#### YOUR GOAL:
Filter the listing for lines containing "also".

#### RAW DATA:
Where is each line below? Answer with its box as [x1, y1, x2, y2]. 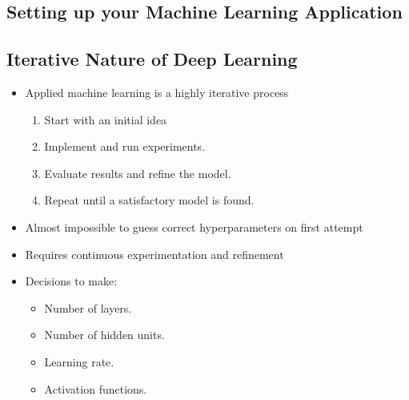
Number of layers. [44, 299, 132, 316]
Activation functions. [44, 380, 147, 397]
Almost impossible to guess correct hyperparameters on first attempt [25, 218, 363, 235]
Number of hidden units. [44, 326, 165, 343]
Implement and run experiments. [44, 138, 206, 155]
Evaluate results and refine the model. [44, 164, 231, 181]
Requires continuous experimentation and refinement [25, 245, 284, 262]
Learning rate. [44, 353, 114, 370]
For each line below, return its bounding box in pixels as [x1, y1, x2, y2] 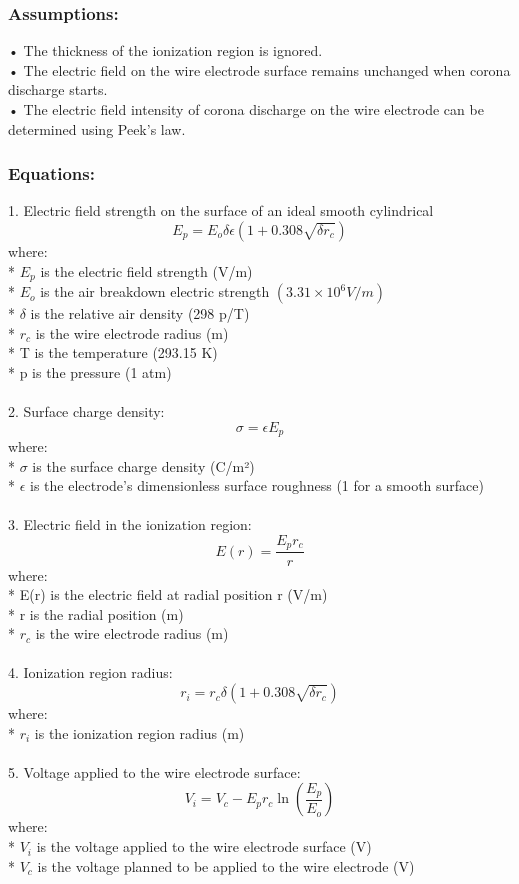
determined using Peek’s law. [8, 118, 186, 139]
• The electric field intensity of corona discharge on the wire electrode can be [8, 99, 484, 119]
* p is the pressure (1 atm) [8, 361, 172, 382]
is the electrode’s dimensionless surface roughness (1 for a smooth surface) [30, 475, 484, 496]
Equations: [8, 161, 95, 186]
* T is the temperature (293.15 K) [8, 342, 218, 363]
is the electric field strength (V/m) [40, 260, 253, 281]
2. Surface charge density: [8, 401, 165, 422]
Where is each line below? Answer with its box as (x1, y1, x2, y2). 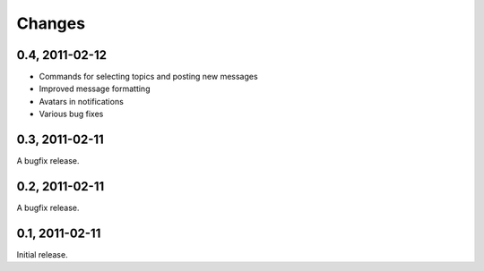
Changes (16, 13, 85, 33)
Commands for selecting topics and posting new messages (39, 72, 259, 82)
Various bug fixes (39, 108, 104, 120)
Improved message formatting (39, 83, 151, 94)
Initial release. (16, 249, 68, 259)
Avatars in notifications (39, 96, 125, 106)
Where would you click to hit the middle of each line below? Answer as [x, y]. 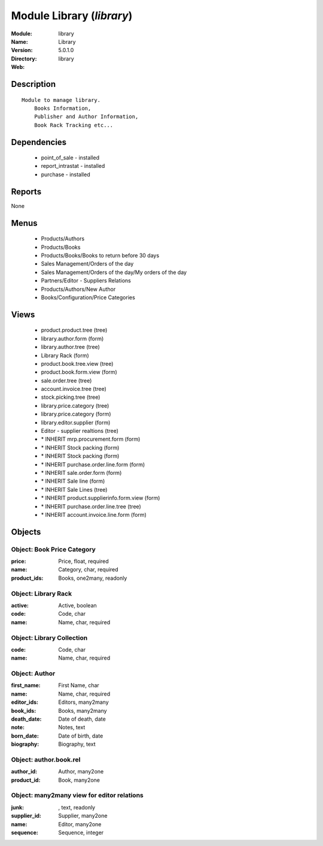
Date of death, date [82, 719]
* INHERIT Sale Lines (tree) [74, 489]
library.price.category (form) [76, 414]
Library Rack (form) [65, 355]
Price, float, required [83, 561]
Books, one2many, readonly [93, 578]
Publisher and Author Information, [86, 117]
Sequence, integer [81, 833]
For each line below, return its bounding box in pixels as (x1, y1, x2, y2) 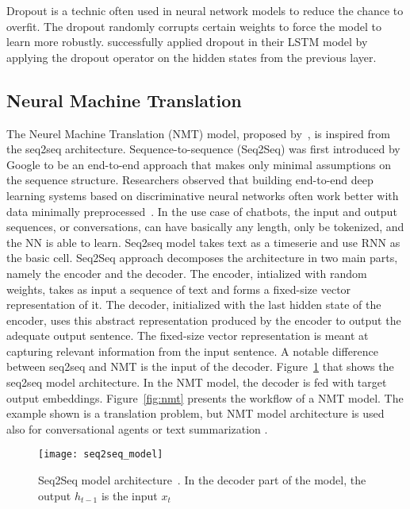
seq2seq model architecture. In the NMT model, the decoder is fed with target (6, 374, 387, 391)
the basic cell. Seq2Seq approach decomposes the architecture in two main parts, (6, 249, 398, 266)
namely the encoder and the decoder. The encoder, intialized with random (6, 264, 367, 281)
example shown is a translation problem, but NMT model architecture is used (6, 405, 385, 422)
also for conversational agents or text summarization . (6, 420, 268, 437)
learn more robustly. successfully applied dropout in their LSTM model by (6, 33, 368, 50)
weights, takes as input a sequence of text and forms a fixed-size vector (6, 280, 351, 297)
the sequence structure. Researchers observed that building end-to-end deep (6, 172, 374, 188)
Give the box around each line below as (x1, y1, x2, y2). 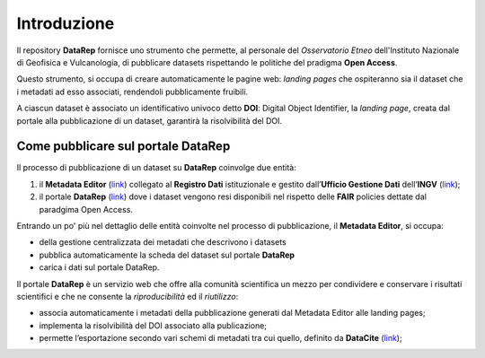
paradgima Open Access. (39, 204, 134, 214)
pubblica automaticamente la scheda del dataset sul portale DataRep (39, 249, 295, 260)
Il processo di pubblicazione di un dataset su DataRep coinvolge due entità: (16, 162, 296, 173)
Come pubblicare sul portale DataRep (16, 139, 231, 154)
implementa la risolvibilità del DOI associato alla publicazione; (39, 319, 268, 331)
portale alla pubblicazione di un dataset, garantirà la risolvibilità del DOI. (16, 115, 283, 126)
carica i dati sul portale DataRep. (39, 262, 160, 273)
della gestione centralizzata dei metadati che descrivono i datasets (39, 237, 287, 248)
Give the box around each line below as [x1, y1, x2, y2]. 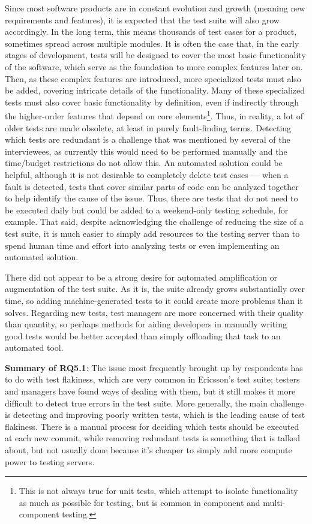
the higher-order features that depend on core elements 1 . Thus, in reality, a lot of [5, 108, 304, 122]
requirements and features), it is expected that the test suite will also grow [5, 13, 280, 26]
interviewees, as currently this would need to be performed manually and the [5, 144, 287, 157]
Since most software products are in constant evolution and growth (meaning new [5, 2, 305, 14]
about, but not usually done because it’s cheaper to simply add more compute [5, 444, 292, 456]
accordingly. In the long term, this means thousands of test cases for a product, [5, 25, 297, 38]
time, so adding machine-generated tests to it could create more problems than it [5, 294, 304, 306]
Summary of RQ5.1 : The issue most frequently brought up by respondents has [5, 361, 303, 374]
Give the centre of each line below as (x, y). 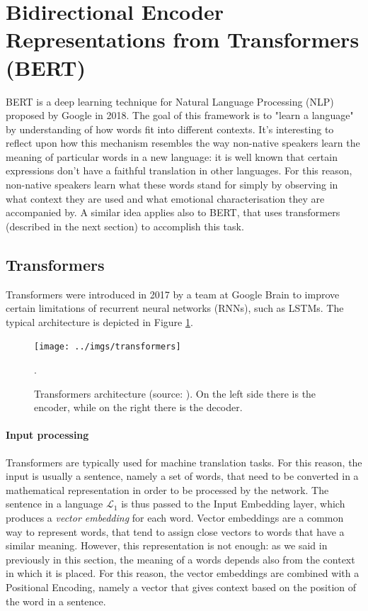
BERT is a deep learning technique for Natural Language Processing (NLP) (170, 101)
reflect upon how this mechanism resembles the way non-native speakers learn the (183, 143)
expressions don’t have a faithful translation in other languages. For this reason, (179, 170)
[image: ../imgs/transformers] (108, 347)
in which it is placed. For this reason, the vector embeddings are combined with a (183, 573)
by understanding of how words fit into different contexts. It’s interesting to (170, 129)
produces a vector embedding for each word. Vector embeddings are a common (175, 518)
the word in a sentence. (56, 601)
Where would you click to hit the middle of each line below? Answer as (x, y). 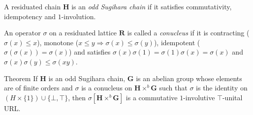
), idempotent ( (177, 42)
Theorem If (21, 78)
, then (77, 97)
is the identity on (222, 88)
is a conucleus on (107, 88)
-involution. (79, 16)
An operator (22, 33)
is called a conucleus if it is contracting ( (188, 33)
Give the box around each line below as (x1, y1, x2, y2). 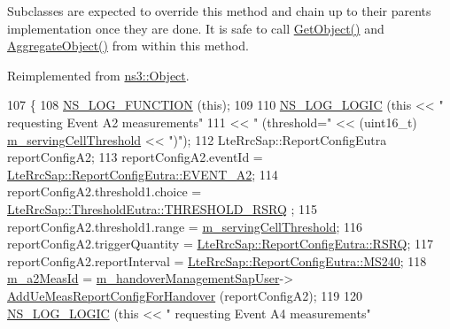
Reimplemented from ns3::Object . (7, 65, 190, 84)
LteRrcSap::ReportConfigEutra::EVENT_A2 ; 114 (7, 164, 278, 183)
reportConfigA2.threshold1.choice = (7, 182, 202, 201)
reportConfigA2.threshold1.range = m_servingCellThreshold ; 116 (7, 217, 363, 235)
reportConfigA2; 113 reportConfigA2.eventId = (7, 148, 263, 166)
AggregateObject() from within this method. (7, 36, 249, 55)
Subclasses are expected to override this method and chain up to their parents (7, 2, 431, 19)
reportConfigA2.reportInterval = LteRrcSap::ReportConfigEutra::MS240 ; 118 (7, 251, 427, 270)
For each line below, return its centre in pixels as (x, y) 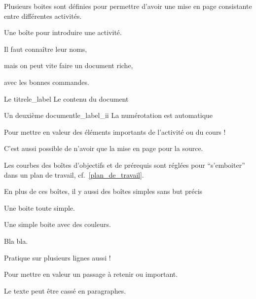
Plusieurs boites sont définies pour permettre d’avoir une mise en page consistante (128, 6)
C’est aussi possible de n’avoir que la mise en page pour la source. (104, 148)
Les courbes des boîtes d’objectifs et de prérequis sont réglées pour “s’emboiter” (125, 165)
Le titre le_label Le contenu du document (66, 98)
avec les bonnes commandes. (47, 82)
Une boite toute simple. (39, 207)
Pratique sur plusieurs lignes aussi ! (57, 257)
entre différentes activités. (43, 16)
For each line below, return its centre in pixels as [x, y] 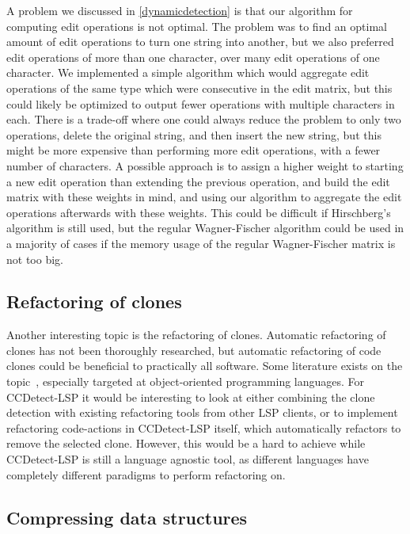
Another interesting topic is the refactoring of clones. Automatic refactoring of [196, 335]
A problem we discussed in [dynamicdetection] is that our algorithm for [180, 10]
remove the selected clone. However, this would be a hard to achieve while [186, 443]
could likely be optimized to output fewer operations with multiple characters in [201, 103]
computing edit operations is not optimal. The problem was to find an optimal [197, 26]
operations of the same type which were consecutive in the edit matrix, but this [199, 88]
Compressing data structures [127, 517]
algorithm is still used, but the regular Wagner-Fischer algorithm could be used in [205, 228]
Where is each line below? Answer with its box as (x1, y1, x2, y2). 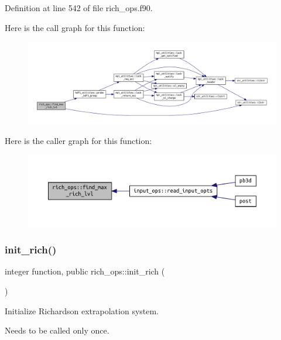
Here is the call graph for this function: (5, 21, 145, 33)
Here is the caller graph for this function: (5, 135, 152, 147)
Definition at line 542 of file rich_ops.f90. (5, 2, 153, 13)
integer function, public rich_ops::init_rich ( (5, 265, 165, 277)
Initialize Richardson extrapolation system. (5, 304, 159, 317)
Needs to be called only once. (5, 324, 109, 336)

#### OUTPUT OF THE TASK:
also for conversational agents or text summarization . (6, 420, 268, 437)
requirements and features), it is expected that the test suite will also grow [5, 13, 280, 26]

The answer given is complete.